When the wind direction shifts, the discharge from the cyclone is blown toward ARC/Winco, a windshield installation facility located adjacent to U. S. Architectural. Employees of ARC/Winco have reported skin rashes, light headaches, and some sinus problems that they attribute to exposure to the cyclone discharge. One person has an enlarged heart and reported an exacerbation of the heart problem following exposure to the discharged particles. Deposition of particles on windshields in the windshield installation room of the facility and on vehicles have been documented.

Employees from other facilities located in the vicinity of U. S. Architectural were interviewed and reported no health complaints. There are no residences adjacent to the facility.

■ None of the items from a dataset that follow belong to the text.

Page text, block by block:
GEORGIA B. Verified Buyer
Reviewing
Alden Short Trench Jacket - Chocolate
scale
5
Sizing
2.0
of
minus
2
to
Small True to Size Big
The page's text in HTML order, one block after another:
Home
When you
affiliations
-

On June 30, 1998, ADH conducted particulate sampling (Table 1.) The samples collected at Davis Lumber Company were taken in the plume of particles being discharged from the cyclone when possible, however wind direction was variable on the day samples were collected. The samples collected at 12:55 p.m. and 1:00 p.m. were collected when the wind was blowing directly from the cyclone toward the lumber company. The remaining samples were collected while the wind direction was variable (i.e. wind blowing directly over the U.S. Architectural building and shifting to blow toward Davis Lumber Company.) Samples collected at ARC Winco and Phelan's Pharmacy were utilized as background samples.

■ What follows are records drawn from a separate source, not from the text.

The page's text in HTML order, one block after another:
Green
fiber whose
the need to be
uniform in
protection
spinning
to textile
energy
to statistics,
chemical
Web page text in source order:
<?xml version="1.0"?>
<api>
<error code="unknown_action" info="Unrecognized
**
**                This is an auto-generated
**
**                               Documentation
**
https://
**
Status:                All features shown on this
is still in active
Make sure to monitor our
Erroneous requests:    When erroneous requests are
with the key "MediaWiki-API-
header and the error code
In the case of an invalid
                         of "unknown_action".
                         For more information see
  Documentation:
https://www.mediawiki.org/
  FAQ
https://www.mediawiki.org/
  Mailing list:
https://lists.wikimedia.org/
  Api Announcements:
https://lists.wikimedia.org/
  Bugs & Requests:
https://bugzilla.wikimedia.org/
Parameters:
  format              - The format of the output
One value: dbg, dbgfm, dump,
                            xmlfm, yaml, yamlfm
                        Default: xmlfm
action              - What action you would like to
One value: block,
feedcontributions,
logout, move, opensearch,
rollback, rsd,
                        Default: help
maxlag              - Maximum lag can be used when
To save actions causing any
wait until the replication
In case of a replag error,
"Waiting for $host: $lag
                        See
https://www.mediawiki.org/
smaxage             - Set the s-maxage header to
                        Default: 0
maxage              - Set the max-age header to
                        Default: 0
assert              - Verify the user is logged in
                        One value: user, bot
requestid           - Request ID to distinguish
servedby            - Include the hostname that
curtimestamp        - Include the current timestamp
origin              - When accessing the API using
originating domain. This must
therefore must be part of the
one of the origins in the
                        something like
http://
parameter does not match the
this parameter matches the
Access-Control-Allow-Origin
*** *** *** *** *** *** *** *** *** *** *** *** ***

MDF contains formaldehyde. The established occupational standards for formaldehyde on wood dust are a Time Weighted Average (TWA) of 0.016 parts per million and a Ceiling (CLG) limit of 0.1 parts per million. (2) Acute respiratory formaldehyde exposure is characterized by irritation of the mucosal membranes of the eyes and upper respiratory tract leading to lacrimation, rhinitis, and pharyngitis. (3) Other effects seen from exposure to high levels of formaldehyde are coughing, wheezing, chest pains, and bronchitis. (4) These symptoms are consistent with those reported by the complainants. The amount of formaldehyde in the plume particles could not be quantified because ADH does not have the capability to analyze particulate samples for formaldehyde. Because of the resultant data gap, it cannot be determined if symptoms in the exposed population may have been caused by formaldehyde exposure from the particles, or by the irritant nature of the particles.